Incidentally, the gate driver control signal b ₂ , the source driver control signal b ₃ and the frame designation signal b ₄ are used in the control circuit 10 by various timing signals (horizontal synchronization signal) input from the external CPU via the interface 12. (H), vertical synchronizing signal (V) and clock signal (CLK)).

Next, a first fluctuation reference voltage v _n and a second fluctuation reference voltage v _{n + 1} are generated, and both fluctuation reference voltages v _n and v _{n + 1} are generated in a fixed period unit, that is, in a frame unit. The circuit configuration of the gray scale voltage generator for switching will be described with reference to FIG. The grayscale voltage generator according to the present invention includes an FRC circuit 8 as a fluctuation reference voltage selection unit and a fluctuation voltage generation unit 9 as a fluctuation reference voltage generation unit.

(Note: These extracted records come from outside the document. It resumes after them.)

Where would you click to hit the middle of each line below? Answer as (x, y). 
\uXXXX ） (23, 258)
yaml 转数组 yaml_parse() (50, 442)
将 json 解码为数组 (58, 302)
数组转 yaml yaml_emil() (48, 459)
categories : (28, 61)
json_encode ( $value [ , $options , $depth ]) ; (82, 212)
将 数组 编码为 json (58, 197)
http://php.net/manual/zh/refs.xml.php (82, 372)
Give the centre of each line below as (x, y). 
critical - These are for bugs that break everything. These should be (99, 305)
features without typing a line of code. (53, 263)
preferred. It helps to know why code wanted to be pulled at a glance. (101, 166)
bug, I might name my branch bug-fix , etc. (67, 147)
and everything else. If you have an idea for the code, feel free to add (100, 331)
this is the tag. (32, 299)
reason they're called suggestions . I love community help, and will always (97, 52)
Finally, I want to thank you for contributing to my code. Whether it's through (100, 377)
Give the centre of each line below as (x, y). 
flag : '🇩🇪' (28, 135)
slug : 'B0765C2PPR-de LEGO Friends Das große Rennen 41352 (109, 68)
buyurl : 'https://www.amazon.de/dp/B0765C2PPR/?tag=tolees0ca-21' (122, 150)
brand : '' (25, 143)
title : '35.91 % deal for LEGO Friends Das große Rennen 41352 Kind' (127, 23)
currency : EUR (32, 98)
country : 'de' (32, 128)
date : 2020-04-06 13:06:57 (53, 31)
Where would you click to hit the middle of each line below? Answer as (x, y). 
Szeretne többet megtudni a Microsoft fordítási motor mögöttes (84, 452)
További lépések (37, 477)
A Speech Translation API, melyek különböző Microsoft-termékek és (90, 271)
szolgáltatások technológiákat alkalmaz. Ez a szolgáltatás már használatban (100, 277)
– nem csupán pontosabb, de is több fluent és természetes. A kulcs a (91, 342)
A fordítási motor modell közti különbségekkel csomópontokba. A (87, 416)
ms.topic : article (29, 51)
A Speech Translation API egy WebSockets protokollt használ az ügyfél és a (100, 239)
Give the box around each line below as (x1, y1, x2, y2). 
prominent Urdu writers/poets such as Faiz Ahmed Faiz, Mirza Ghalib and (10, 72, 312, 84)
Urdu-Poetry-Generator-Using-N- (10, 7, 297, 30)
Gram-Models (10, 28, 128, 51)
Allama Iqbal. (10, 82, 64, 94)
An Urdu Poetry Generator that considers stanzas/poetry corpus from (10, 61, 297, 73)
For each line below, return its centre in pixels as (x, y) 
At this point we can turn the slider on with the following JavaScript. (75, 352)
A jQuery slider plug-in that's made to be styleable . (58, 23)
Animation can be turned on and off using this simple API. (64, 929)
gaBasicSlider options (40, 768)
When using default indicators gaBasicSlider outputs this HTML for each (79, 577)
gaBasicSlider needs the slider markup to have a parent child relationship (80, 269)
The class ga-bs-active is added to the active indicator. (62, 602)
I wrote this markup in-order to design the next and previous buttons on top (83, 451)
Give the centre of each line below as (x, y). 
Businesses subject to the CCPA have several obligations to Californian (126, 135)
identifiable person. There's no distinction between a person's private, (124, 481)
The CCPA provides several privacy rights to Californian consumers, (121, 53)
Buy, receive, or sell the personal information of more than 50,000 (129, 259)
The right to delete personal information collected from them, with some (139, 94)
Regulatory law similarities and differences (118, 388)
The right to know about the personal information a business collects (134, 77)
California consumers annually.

First, 64 steps of the fluctuation reference voltage v _i (i
= 0 to 63) will be described. The fluctuating voltage generating unit 9 includes a ROM 2 as fluctuating information generating means.
1, is connected to the output of the ROM 21, the variable voltage V _r 0 to
D / A converters 220 to 227 that output V _r 7 are provided. ROM21, as the first variation reference voltage v _n and the second variation reference voltage v _{n + 1} shown in FIG. 1, the variable voltage V which varies the voltage value according to the frame number F1~F4
The _r 0 to V _r 7, and stores the voltage value specified data to be output to the D / A converter 220-227.

Therefore, when the ROM 21 receives the frame designation signal b ₄ from the control circuit 10,
Voltage value specifying data specifying voltage values corresponding to each of the input frame numbers F1 to F4 is input to each D / A converter 2.
20 to 227. Thus, the D / A converter 220 to 227 outputs a variable voltage V _r 0 to V _r 7 the average value of the voltage values are different in 8 stages varies.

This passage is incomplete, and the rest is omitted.